■ **Saved entries**:
= Beginning of Section =
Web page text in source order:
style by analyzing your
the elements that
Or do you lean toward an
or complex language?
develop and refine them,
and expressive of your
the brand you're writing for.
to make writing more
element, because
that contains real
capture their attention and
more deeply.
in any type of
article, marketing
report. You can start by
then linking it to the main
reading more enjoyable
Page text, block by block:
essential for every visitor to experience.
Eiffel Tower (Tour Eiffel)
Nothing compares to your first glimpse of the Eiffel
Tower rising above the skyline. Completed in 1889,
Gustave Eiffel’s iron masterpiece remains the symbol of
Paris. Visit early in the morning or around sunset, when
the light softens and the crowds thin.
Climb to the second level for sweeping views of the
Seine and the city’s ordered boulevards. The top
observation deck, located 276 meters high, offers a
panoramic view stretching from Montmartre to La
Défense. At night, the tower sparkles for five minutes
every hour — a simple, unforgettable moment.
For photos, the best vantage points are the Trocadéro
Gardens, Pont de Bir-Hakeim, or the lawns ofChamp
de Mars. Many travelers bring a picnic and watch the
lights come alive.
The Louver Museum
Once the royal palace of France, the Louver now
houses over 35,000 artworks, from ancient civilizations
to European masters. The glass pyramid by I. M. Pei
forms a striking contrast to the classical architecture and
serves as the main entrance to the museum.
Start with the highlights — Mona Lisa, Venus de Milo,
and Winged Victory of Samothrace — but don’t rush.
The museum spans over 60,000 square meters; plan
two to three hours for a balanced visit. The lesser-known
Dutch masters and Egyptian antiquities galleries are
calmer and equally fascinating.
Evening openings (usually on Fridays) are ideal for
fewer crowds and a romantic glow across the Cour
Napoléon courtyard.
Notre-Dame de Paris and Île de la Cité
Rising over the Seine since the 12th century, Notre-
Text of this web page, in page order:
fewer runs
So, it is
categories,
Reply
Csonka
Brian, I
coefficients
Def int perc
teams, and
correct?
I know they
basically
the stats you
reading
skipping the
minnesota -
= End of Section =
Using the data above, count the lines that hold the string "writing". Report the number and nothing else.

2